[Recorded data — start]

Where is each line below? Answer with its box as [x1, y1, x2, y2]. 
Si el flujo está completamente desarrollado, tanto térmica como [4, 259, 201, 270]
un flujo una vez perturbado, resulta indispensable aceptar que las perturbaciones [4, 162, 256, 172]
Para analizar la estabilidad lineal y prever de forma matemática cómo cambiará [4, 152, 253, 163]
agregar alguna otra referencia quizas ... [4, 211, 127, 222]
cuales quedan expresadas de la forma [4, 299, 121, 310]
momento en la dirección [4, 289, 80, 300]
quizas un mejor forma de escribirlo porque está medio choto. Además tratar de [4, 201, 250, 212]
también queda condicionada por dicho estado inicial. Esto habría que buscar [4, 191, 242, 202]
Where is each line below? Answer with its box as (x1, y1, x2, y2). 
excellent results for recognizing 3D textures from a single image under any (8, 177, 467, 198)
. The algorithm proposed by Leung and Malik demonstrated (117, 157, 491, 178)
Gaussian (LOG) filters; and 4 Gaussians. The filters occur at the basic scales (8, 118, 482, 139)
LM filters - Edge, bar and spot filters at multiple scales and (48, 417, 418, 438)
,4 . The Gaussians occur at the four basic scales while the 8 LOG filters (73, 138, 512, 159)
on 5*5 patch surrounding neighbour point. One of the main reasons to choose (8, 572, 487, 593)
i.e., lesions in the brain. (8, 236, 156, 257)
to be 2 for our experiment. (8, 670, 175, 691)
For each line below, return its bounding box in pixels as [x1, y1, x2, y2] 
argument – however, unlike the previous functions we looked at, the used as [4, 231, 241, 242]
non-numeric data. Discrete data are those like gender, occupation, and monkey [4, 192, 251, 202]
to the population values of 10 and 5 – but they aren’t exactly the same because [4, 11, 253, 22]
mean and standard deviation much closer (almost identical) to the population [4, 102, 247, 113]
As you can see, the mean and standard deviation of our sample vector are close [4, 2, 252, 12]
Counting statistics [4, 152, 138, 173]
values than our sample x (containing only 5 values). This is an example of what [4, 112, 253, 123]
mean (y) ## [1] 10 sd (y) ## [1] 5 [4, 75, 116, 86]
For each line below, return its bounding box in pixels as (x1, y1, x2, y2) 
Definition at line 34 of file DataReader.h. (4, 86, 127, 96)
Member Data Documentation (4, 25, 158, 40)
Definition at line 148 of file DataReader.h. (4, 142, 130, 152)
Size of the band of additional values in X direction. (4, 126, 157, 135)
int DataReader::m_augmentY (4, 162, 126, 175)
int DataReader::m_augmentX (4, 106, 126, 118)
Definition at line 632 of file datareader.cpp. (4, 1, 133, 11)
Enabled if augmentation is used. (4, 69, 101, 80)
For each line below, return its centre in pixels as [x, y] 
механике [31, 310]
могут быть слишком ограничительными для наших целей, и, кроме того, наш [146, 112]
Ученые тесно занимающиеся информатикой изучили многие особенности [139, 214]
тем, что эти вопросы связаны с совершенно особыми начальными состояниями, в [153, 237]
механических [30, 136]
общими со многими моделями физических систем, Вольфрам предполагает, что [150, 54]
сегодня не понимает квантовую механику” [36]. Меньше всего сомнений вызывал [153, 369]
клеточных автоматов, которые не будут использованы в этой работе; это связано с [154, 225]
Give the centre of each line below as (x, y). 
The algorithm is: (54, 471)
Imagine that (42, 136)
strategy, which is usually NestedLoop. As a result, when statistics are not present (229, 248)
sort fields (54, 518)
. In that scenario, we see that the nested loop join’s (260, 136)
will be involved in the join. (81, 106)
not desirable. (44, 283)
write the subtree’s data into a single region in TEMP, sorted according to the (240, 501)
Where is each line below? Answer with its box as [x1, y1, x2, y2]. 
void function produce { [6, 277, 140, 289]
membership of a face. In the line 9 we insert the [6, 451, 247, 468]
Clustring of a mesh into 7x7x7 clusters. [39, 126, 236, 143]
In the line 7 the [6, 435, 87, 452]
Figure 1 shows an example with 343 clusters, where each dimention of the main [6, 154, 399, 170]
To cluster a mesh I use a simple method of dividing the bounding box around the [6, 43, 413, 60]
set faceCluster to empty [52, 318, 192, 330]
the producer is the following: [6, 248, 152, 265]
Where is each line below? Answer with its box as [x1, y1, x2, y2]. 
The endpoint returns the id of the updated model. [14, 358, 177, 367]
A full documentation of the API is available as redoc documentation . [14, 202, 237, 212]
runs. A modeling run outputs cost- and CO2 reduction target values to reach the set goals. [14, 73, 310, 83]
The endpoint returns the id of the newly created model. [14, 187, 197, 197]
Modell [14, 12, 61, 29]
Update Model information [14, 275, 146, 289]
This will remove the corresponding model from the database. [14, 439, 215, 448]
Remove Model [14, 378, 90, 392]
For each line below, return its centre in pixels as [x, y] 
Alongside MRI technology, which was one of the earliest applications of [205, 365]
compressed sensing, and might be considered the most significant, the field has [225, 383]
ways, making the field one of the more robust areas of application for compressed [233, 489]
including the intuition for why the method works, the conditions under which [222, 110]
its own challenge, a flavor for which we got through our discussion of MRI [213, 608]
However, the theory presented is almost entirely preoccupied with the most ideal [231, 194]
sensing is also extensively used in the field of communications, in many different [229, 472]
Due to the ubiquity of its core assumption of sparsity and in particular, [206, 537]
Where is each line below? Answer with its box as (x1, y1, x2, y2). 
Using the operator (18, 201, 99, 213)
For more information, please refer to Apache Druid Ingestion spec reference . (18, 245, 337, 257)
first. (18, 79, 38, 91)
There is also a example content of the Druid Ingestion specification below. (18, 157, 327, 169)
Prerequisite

[Recorded data — finish]

Your task: Which lines run from the first of the listing to the line containing "agregar alguna otra"? Reproduce those exactly, both ends included.

Exercise answer:
Where is each line below? Answer with its box as [x1, y1, x2, y2]. 
Si el flujo está completamente desarrollado, tanto térmica como [4, 259, 201, 270]
un flujo una vez perturbado, resulta indispensable aceptar que las perturbaciones [4, 162, 256, 172]
Para analizar la estabilidad lineal y prever de forma matemática cómo cambiará [4, 152, 253, 163]
agregar alguna otra referencia quizas ... [4, 211, 127, 222]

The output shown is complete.